How has the weight of various health services changed?
Spending on long-term health care (LTC), considered a good proxy for health care spending, has slightly strengthened its importance compared to overall health spending. In any case, the component that has gained the most weight is pharmaceutical/therapeutic equipment expenditure, the item to which health policies have given higher priority (e.g. supplementary funding for new cancer drugs).
How is the LTC component changing? What are the main features?
Spending on long-term health care is provided in various settings (residential/day/day/outpatient/home). The Istat report shows that residential is the most important, with an increase in importance compared to 2012. The importance of resources for LTC care at home appears to be being strengthened, while the absorption of health expenditure for day centres, a service that is struggling to take off, is being reduced in both absolute and relative terms.
It is worth considering, in addition to the expenditure financed by public resources, that of families.
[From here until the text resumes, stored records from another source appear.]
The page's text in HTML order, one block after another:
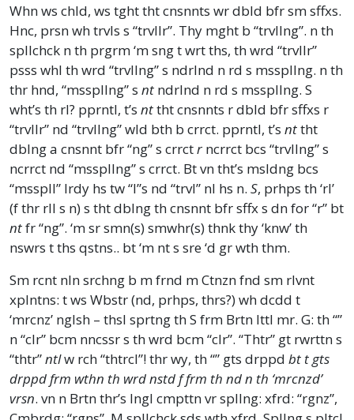
Whn ws chld, ws tght tht cnsnnts wr dbld bfr sm sffxs.
Hnc, prsn wh trvls s “trvllr”. Thy mght b “trvllng”. n th
spllchck n th prgrm ‘m sng t wrt ths, th wrd “trvllr”
psss whl th wrd “trvllng” s ndrlnd n rd s msspllng. n th
thr hnd, “msspllng” s nt ndrlnd n rd s msspllng. S
wht’s th rl? pprntl, t’s nttht cnsnnts r dbld bfr sffxs r
“trvllr” nd “trvllng” wld bth b crrct. pprntl, t’s nttht
dblng a cnsnnt bfr “ng” s crrctrncrrct bcs “trvllng” s
ncrrct nd “msspllng” s crrct. Bt vn tht’s msldng bcs
“msspll” lrdy hs tw “l”s nd “trvl” nl hs n. S, prhps th ‘rl’
(f thr rll s n) s tht dblng th cnsnnt bfr sffx s dn for “r” bt
ntfr “ng”. ‘m sr smn(s) smwhr(s) thnk thy ‘knw’ th
nswrs t ths qstns.. bt ‘m nt s sre ‘d gr wth thm.
Sm rcnt nln srchng b m frnd m Ctnzn fnd sm rlvnt
xplntns: t ws Wbstr (nd, prhps, thrs?) wh dcdd t
‘mrcnz’ nglsh – thsl sprtng th S frm Brtn lttl mr. G: th “”
n “clr” bcm nncssr s th wrd bcm “clr”. “Thtr” gt rwrttn s
“thtr”ntlw rch “thtrcl”! thr wy, th “” gts drppd bt t gts
drppd frm wthn th wrd nstd f frm th nd n th ‘mrcnzd’
vrsn. vn n Brtn thr’s lngl cmpttn vr spllng: xfrd: “rgnz”,
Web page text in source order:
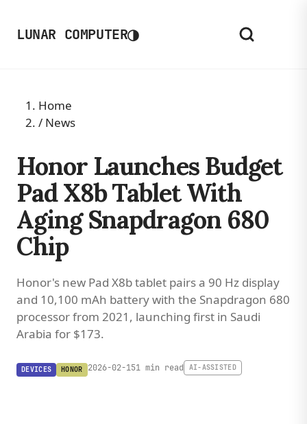
LUNAR COMPUTER◑
Home
/ News
Honor Launches Budget
Pad X8b Tablet With
Aging Snapdragon 680
Chip
Honor's new Pad X8b tablet pairs a 90 Hz display
and 10,100 mAh battery with the Snapdragon 680
processor from 2021, launching first in Saudi
Arabia for $173.
DEVICES HONOR 2026-02-151 min read AI-ASSISTED
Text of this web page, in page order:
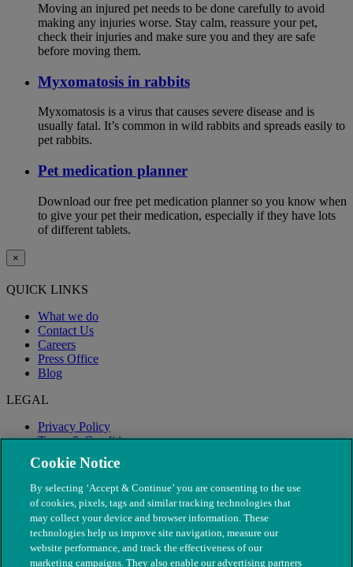
Moving an injured pet needs to be done carefully to avoid
making any injuries worse. Stay calm, reassure your pet,
check their injuries and make sure you and they are safe
before moving them.
Myxomatosis in rabbits
Myxomatosis is a virus that causes severe disease and is
usually fatal. It’s common in wild rabbits and spreads easily to
pet rabbits.
Pet medication planner
Download our free pet medication planner so you know when
to give your pet their medication, especially if they have lots
of different tablets.
×
QUICK LINKS
What we do
Contact Us
Careers
Press Office
Blog
LEGAL
Privacy Policy
Terms & Conditions
Modern Slavery
Cookie Notice
By selecting ‘Accept & Continue’ you are consenting to the use
of cookies, pixels, tags and similar tracking technologies that
may collect your device and browser information. These
technologies help us improve site navigation, measure our
website performance, and track the effectiveness of our
marketing campaigns. They also enable our advertising partners
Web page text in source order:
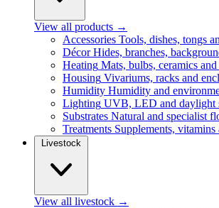
View all products →
Accessories Tools, dishes, tongs
Décor Hides, branches,
Heating Mats, bulbs, ceramics and
Housing Vivariums, racks and
Humidity Humidity and
Lighting UVB, LED and daylight
Substrates Natural and specialist
Treatments Supplements, vitamins
Livestock
View all livestock →
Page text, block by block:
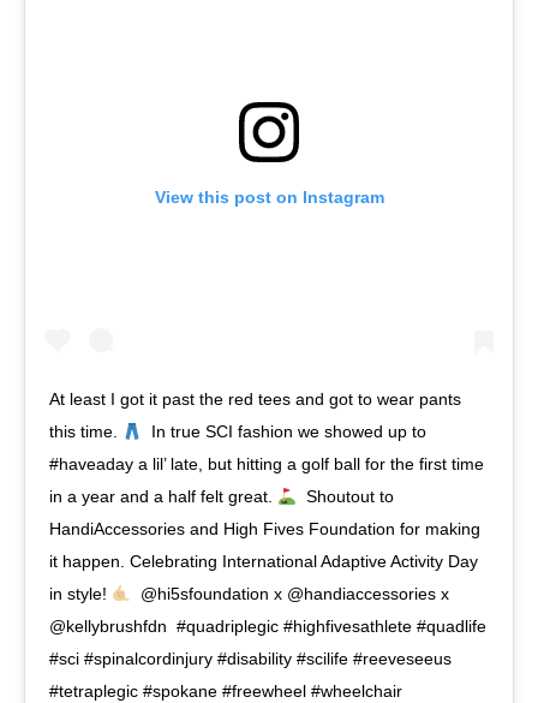
View this post on Instagram
At least I got it past the red tees and got to wear pants
this time.
⁣ ⁣ In true SCI fashion we showed up to
#haveaday a lil’ late, but hitting a golf ball for the first time
in a year and a half felt great.
⁣ ⁣ Shoutout to
HandiAccessories and High Fives Foundation for making
it happen. Celebrating International Adaptive Activity Day
in style!
⁣ ⁣ @hi5sfoundation x @handiaccessories x
@kellybrushfdn⁣ ⁣ #quadriplegic #highfivesathlete #quadlife
#sci #spinalcordinjury #disability #scilife #reeveseeus
#tetraplegic #spokane #freewheel #wheelchair

Health accounts published by Istat show that with an increase in health expenditure for LTC paid for by the public system of 0.9% on average annually between 2012 and 2017, household funding increased by 2.8% over the same period. It therefore seems that the slight strengthening of public resources for LTC-type health care is failing to keep pace with the increase in the health needs of people who are not self-sufficient, resulting in a shift in burdens on families.
The Istat report allows some comparisons between health spending by function of the various European countries, with results related to the total sources of funding (public and private resources).